FIG. 2 is a cross-sectional view of a main part of the first embodiment. Since the downstream side of each ejection pipe 22c has the same configuration, the downstream side of one ejection pipe 22c will be described in the following description.
As shown in FIG. 2, a nozzle (outlet) 31 having a reduced cross section is attached to the downstream end of each ejection pipe 22c in order to accelerate the flow of the fire-extinguishing gas ejected from the ejection pipe 22c. The nozzle 31 extends along the axial direction of the ejection pipe 22c (the flow direction of the fire extinguishing gas).

(Jet head)
An ejection head 41 for ejecting fire extinguishing gas into the target chamber 12 is attached to the downstream end of the nozzle 31. The ejection head 41 includes a cylindrical connecting portion 42 that is connected so as to cover the downstream end of the nozzle 31 from the outside, and a head main body 43 that is connected to the downstream end of the connecting portion 42.

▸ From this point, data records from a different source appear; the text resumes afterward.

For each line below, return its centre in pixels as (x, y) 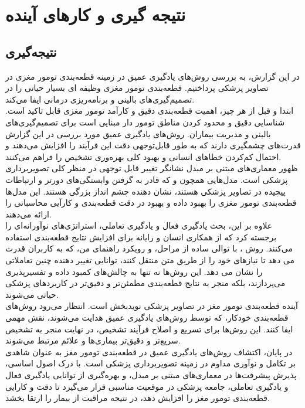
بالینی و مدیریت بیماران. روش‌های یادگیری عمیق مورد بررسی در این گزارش (138, 133)
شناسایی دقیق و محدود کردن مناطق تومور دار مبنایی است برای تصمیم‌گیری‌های (145, 122)
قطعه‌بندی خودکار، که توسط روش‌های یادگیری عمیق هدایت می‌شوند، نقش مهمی (147, 317)
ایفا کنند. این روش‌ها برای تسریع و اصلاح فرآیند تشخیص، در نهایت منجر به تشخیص (149, 329)
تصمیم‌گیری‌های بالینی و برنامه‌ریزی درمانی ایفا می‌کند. (100, 99)
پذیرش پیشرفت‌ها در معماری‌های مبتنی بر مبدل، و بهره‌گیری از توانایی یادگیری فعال (151, 375)
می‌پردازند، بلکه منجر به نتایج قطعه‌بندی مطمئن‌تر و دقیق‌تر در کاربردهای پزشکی (145, 283)
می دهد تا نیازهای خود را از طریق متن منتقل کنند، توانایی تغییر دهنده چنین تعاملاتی (150, 260)
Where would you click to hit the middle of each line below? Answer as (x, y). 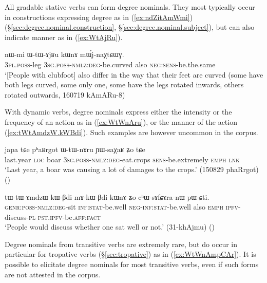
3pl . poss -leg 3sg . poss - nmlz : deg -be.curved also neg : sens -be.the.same (110, 64)
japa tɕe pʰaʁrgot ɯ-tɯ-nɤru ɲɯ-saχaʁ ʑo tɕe (75, 149)
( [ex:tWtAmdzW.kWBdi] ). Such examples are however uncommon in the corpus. (131, 132)
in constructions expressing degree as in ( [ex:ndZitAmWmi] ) (99, 17)
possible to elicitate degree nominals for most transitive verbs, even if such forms (132, 264)
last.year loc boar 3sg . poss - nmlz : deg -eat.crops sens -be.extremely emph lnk (122, 159)
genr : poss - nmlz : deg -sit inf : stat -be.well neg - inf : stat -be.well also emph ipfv (122, 207)
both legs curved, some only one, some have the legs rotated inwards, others (124, 84)
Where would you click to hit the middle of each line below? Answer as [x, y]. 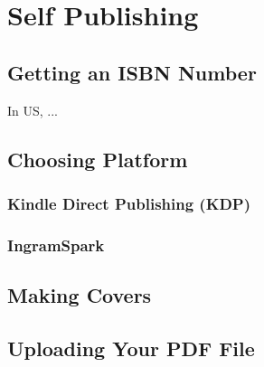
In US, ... [33, 110]
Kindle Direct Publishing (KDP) [129, 203]
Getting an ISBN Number [132, 72]
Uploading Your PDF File [131, 348]
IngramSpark [56, 245]
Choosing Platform [98, 159]
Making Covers [80, 295]
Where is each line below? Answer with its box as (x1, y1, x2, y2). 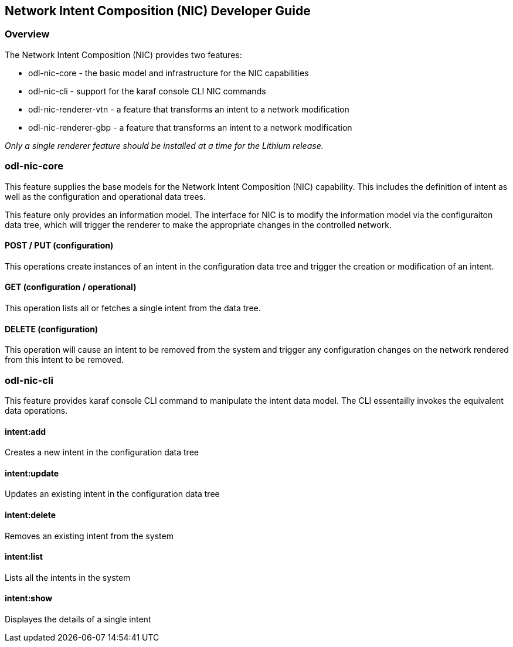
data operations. (5, 405, 68, 416)
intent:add (5, 426, 46, 437)
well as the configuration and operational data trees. (5, 191, 206, 202)
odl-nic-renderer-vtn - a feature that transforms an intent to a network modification (28, 104, 349, 114)
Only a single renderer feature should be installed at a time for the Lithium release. (5, 140, 324, 151)
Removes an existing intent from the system (5, 530, 174, 541)
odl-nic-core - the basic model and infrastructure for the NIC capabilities (28, 67, 309, 78)
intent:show (5, 593, 53, 604)

  The head main body 43 has a rectangular parallelepiped shape that is enlarged and formed in a direction orthogonal to the gas flow direction with respect to the inner diameter of the nozzle 31, and extends with the axial extension direction of the nozzle 31 as the longitudinal direction. A connecting portion 42 is connected to the center of a wall portion (hereinafter referred to as a rear wall) 44 on the upstream side in the longitudinal direction of the head main body 43.

  Inside the head main body 43, a first partition wall 51 connected to the bottom of the connection portion 42 and opposed to the connection portion 42, and a wall portion on the downstream side in the longitudinal direction of the head main body 43 facing the first partition wall 51 ( A second partition wall 52 disposed between the second partition wall 52 and the front wall 45, and a third partition wall 53 disposed in parallel with the bottom wall 46 of the head body 43. The two gas passages are provided in a labyrinth shape by being partitioned by the partition walls 51, 52, and 53.

  The upper end of the first partition 51 is separated from the upper wall 47 of the head main body 43 and serves as a throttle portion 48 through which a fire extinguishing gas can flow. The upper and lower ends of the second partition wall 52 are also separated from the upper wall 47 and the bottom wall 46 of the head main body 43 and become throttle portions 49 and 50 through which the fire extinguishing gas can flow. The second partition wall 52 has a step-like cross-sectional shape, the upper vertical wall portion 52 a is disposed close to the front wall 45, and the lower vertical wall portion 52 b is disposed close to the first wall portion 51. The lower end of the upper vertical wall portion 52a and the upper end of the lower vertical wall portion 52b are horizontally connected by the base portion 52c.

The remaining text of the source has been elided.